I've been thinking a lot lately about what changes when an LLM stops being a thing you talk to and starts being a thing that goes off and does stuff. It's a small shift in framing, but it makes me wonder if we've actually grasped how big the difference is.
For most of the last couple of years, my mental model of working with an LLM was a conversation. I ask, it answers. I correct, it tries again. The whole loop sat inside a chat window, and I was the conductor of every step. Agents break that model. You give an agent a goal, and it picks the steps. It decides what to look up, what tool to call, when it's done. I'm not in the loop anymore. I'm at the start of it and, hopefully, at the end.
That shift fascinates me. It also unsettles me a little. So I wanted to write down what I've been turning over.
What is an agent, really?
The simplest definition I keep coming back to is this: an agent is an LLM that has been given the ability to take actions in the world and the autonomy to decide which actions to take. That's it. The model is still the brain. What changes is that it now has hands.
Those hands are usually tools: a search function, a code interpreter, a database query, an email client, a browser. The agent reads its goal, looks at what tools are available, picks one, observes the result, and then loops. It keeps looping until it thinks it's finished, or until it hits some limit you've set.
What makes this feel like a phase change rather than a feature is the autonomy part. A workflow knows the steps. An agent picks them. That difference is the whole story.
From one agent to many
Once you have one agent, the next thing you start to wonder is what happens when you have several. That's where multi-agent systems come in, and where things get genuinely interesting.
The pattern that keeps showing up is specialisation. One agent plans. One agent researches. One agent writes. One agent critiques the writer. Each one is narrower than a single do-everything model, but the group together is often better than the sum of its parts. It reminds me of how a small, well-functioning team works. The product manager isn't a better engineer than the engineers, and the engineers aren't better designers than the designer, but the four of them in a room can build something none of them could build alone.
What I find genuinely surprising is how much of "good multi-agent design" turns out to look like good org design. Who reports to whom. Who has the authority to make a final call. How do you stop two agents from arguing in circles. How do you write a goal clearly enough that nobody downstream has to guess at what you meant. Engineers who've never run a team are suddenly being asked to design one, in software, for the first time.
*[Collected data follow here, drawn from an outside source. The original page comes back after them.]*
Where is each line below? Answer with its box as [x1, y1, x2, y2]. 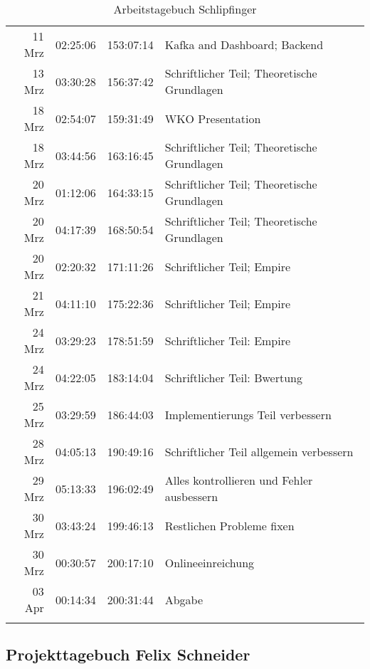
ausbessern [164, 488, 218, 505]
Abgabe [164, 591, 203, 608]
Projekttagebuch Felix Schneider [6, 643, 250, 665]
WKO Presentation [164, 110, 261, 127]
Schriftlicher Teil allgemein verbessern [164, 443, 354, 460]
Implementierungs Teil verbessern [164, 406, 332, 423]
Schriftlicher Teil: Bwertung [164, 369, 302, 386]
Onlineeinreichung [164, 554, 255, 571]
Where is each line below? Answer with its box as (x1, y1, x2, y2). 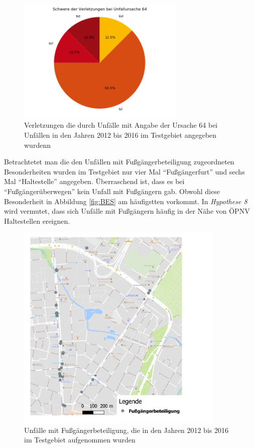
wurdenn (24, 139, 51, 150)
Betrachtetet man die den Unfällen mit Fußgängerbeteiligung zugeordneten (4, 156, 234, 167)
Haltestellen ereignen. (4, 215, 70, 226)
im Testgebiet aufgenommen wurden (24, 434, 136, 445)
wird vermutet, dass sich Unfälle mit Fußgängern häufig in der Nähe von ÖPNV (4, 206, 250, 216)
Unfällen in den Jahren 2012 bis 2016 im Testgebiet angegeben (24, 129, 217, 140)
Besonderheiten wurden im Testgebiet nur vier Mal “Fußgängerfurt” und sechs (4, 166, 245, 176)
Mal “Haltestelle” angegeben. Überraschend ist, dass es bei (4, 176, 185, 187)
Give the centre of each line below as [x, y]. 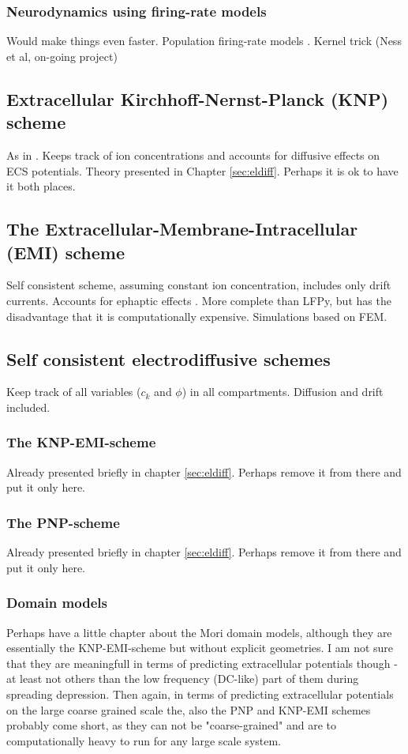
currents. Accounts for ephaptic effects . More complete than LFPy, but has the [199, 300]
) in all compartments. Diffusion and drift [283, 392]
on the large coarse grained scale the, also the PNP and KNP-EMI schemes [189, 709]
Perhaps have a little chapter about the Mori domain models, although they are [199, 632]
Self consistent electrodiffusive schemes [168, 358]
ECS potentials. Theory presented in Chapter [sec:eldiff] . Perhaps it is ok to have [202, 170]
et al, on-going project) [62, 56]
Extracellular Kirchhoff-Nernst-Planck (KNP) [198, 98]
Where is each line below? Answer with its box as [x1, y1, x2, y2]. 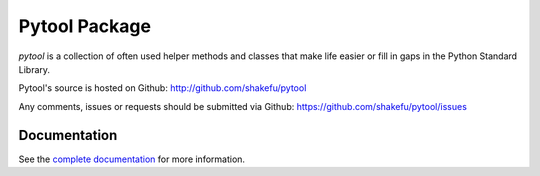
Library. [18, 63, 50, 75]
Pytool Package [18, 15, 152, 37]
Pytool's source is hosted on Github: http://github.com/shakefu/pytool [18, 82, 307, 94]
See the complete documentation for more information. [18, 153, 245, 165]
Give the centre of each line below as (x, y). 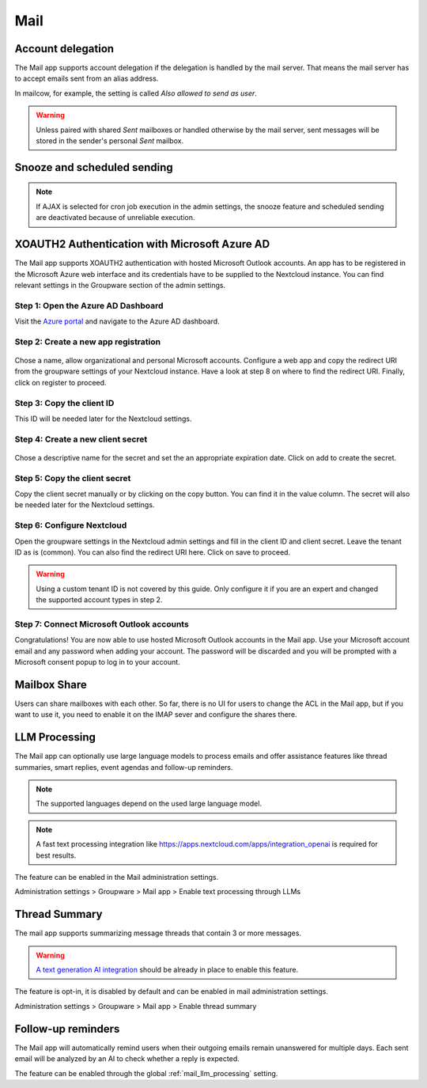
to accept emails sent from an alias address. (87, 78)
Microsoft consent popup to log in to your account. (98, 662)
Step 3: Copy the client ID (64, 403)
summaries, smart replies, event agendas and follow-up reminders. (124, 767)
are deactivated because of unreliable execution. (115, 218)
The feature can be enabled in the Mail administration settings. (117, 877)
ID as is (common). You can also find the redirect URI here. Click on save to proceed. (153, 552)
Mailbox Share (51, 684)
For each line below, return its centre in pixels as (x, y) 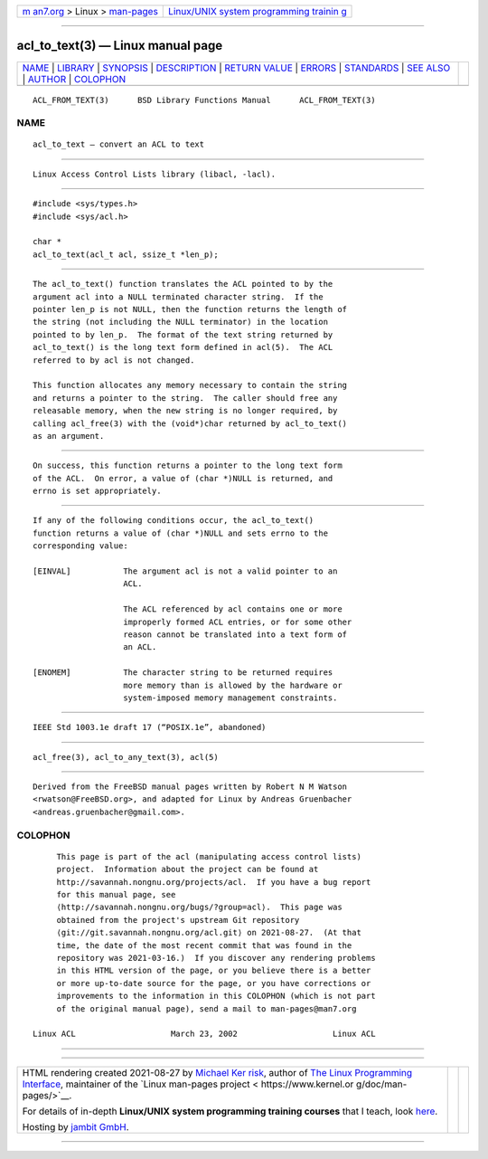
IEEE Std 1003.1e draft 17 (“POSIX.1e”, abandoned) (150, 727)
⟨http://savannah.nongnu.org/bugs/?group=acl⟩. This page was (199, 907)
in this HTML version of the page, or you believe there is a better (214, 971)
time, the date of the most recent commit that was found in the (204, 945)
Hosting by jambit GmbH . (76, 1126)
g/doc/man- (381, 1084)
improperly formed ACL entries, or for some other (238, 622)
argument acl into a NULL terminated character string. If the (178, 297)
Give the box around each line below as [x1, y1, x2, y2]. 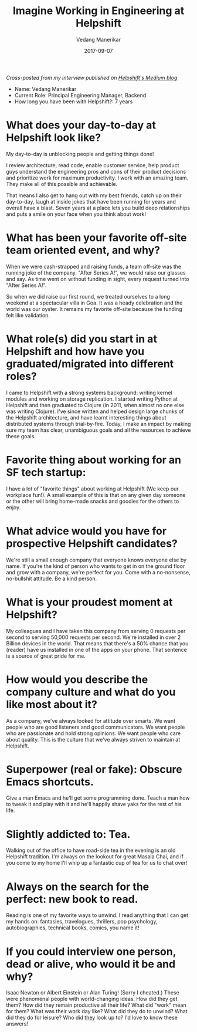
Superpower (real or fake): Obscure [6, 763, 183, 776]
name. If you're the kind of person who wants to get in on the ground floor [6, 562, 185, 570]
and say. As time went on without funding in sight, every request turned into [6, 275, 189, 282]
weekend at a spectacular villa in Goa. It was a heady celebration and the [6, 299, 183, 306]
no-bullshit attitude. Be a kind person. [6, 575, 97, 582]
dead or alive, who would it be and [6, 957, 176, 970]
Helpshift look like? [6, 131, 101, 144]
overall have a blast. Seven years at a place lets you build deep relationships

Swarms, and the part that makes me think
And then there are swarms. Swarm intelligence is the older idea here, borrowed from how ant colonies and bird flocks behave. No ant is in charge. No bird has the flight plan. The intelligence lives in the interaction between many simple agents following a few simple rules. Apply that idea to LLMs and you get something that doesn't have a manager-and-workers shape at all. It has a flock shape.
That's the part that really makes me wonder. Most software I've ever built has been hierarchical. There's a main function. It calls other functions. Control flows down and results bubble up. Swarms aren't like that. They're more like a weather system. You set the conditions and watch what emerges. The behaviour is real, but it isn't sitting in any one place in the code.
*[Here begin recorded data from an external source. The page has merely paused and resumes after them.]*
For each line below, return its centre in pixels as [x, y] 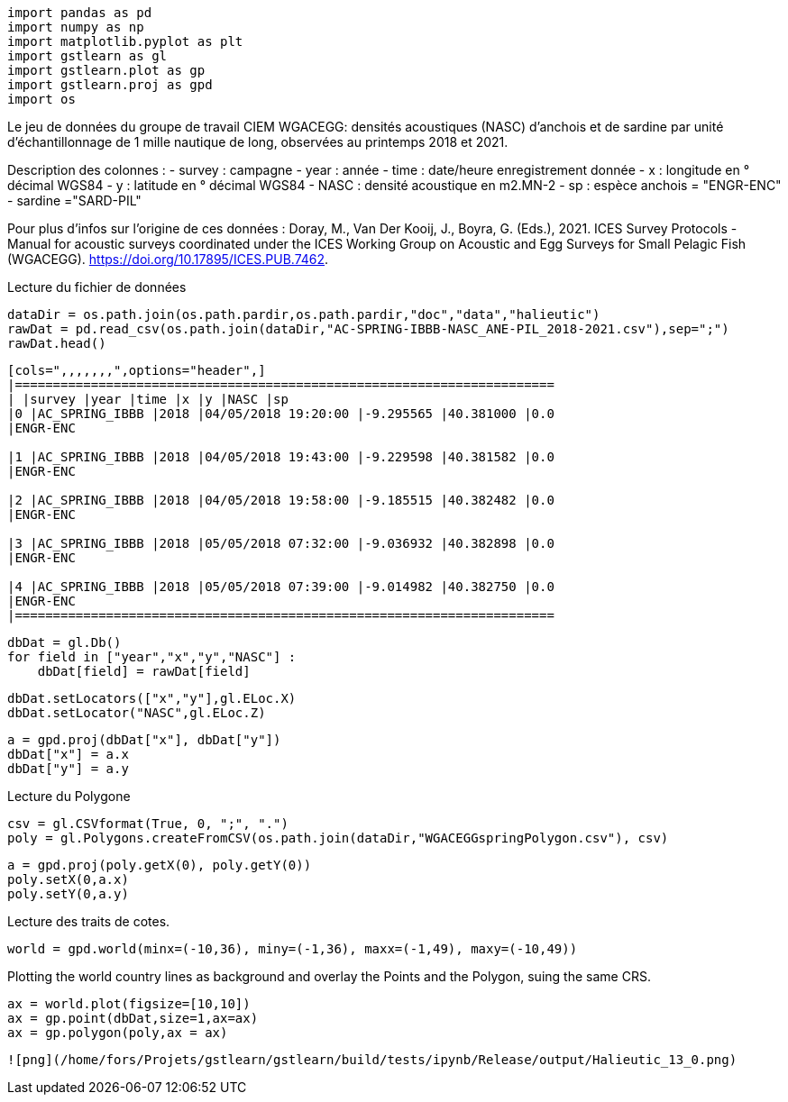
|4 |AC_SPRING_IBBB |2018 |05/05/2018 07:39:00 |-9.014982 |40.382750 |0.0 [281, 587]
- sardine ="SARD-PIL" [74, 200]
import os [41, 99]
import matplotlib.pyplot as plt [125, 41]
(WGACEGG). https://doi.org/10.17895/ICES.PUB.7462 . [168, 259]
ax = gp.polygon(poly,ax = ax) [118, 1033]
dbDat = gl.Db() [64, 642]
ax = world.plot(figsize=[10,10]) [129, 1004]
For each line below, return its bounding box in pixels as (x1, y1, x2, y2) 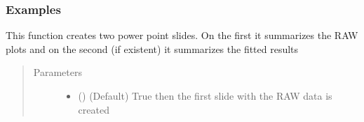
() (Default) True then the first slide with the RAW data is (78, 89, 332, 102)
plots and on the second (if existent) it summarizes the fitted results (6, 41, 299, 56)
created (78, 102, 109, 116)
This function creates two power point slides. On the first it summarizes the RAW (6, 28, 358, 43)
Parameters (33, 65, 82, 79)
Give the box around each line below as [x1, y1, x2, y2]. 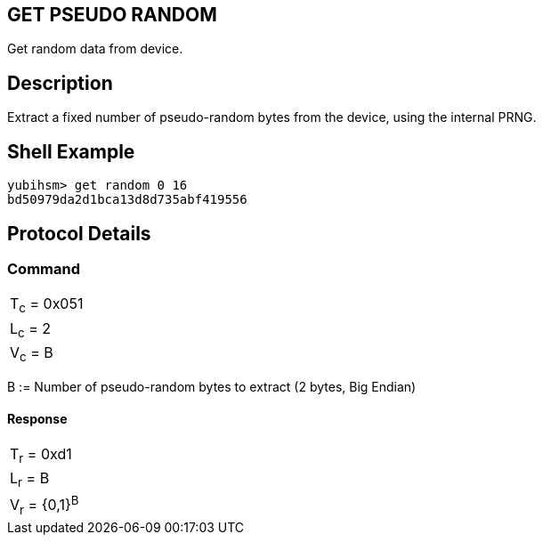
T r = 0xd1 [10, 445, 72, 466]
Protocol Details [7, 222, 151, 245]
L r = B [10, 469, 50, 490]
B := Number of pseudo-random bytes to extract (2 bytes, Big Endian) [7, 378, 417, 394]
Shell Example [7, 140, 135, 163]
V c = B [10, 343, 53, 364]
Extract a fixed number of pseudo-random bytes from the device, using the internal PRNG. [7, 109, 537, 125]
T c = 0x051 [10, 295, 84, 316]
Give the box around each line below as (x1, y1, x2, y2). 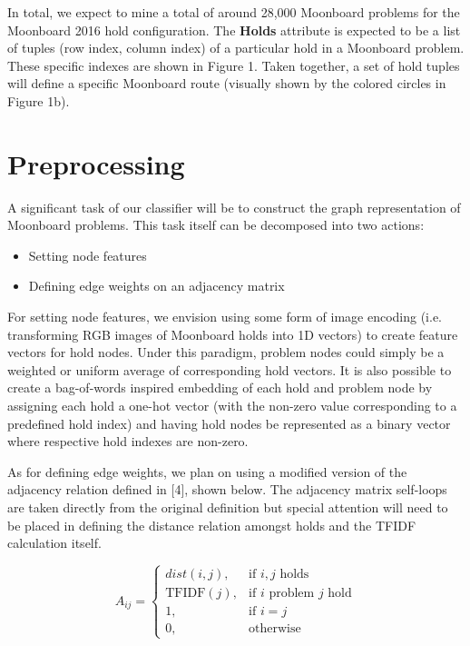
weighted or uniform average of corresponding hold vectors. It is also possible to (7, 360, 452, 379)
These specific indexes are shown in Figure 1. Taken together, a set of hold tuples (7, 55, 460, 75)
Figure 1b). (7, 91, 70, 110)
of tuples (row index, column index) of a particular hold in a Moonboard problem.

An agent is an LLM that has been given hands. A swarm is what happens when you stop telling the hands which order to move in.
What I think we're actually learning
The honest answer is that I don't know yet whether the agentic future is a year away or five. The demos are impressive and the production systems are still fragile. Agents get stuck in loops. They confidently use the wrong tool. They forget what they were doing halfway through. Anyone who tells you they've fully solved this is selling you something.
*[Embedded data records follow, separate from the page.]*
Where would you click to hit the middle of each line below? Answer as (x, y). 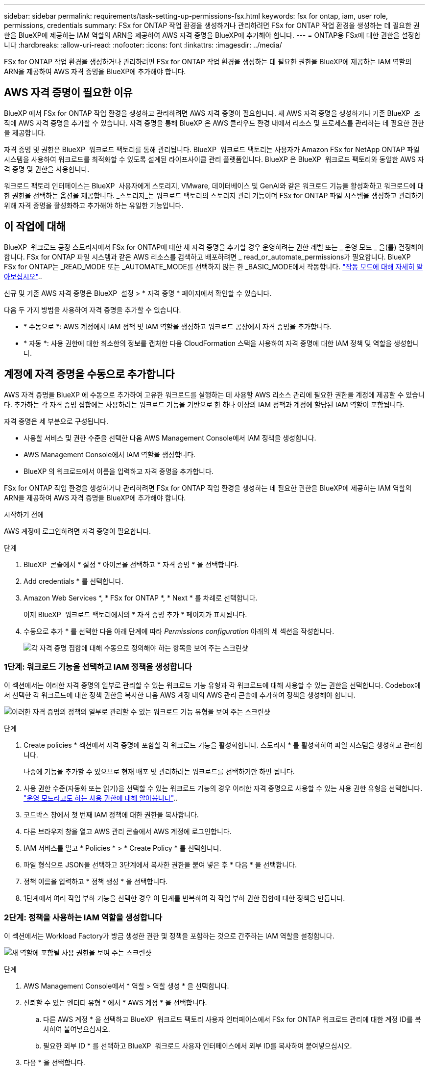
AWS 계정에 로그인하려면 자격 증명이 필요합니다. (78, 531)
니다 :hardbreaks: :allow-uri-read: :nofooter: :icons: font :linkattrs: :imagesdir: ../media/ (143, 45)
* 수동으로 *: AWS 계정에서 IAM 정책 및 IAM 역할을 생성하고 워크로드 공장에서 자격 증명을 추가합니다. (178, 326)
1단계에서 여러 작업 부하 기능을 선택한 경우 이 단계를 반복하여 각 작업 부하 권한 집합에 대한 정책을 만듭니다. (184, 898)
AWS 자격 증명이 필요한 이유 (68, 93)
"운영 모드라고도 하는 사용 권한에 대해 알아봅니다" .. (101, 798)
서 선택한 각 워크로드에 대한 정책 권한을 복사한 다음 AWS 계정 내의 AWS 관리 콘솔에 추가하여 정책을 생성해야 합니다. (180, 695)
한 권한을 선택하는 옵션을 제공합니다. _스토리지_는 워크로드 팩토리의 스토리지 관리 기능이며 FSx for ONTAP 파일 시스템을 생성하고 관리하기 (214, 195)
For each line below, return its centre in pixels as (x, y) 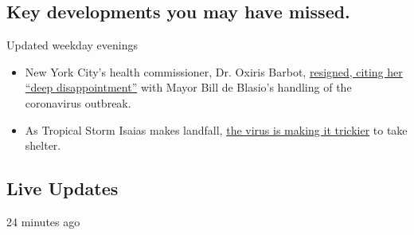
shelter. (43, 145)
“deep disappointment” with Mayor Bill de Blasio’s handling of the (188, 87)
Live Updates (62, 188)
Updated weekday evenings (72, 45)
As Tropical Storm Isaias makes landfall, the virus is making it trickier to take (216, 129)
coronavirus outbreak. (78, 102)
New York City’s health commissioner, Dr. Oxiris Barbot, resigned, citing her (214, 71)
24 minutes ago (43, 221)

But the direction feels right to me, and that's why I keep writing about it. We've spent two years getting good at conversations with models. The next thing we're going to have to get good at is delegation. Knowing what to hand off, how to describe a goal so it survives translation, when to step back in, and when to trust that the thing will figure it out. Those are old skills, dressed up in new clothes.
It makes me wonder if the most useful person on an AI team five years from now isn't the best prompter. It's the best manager.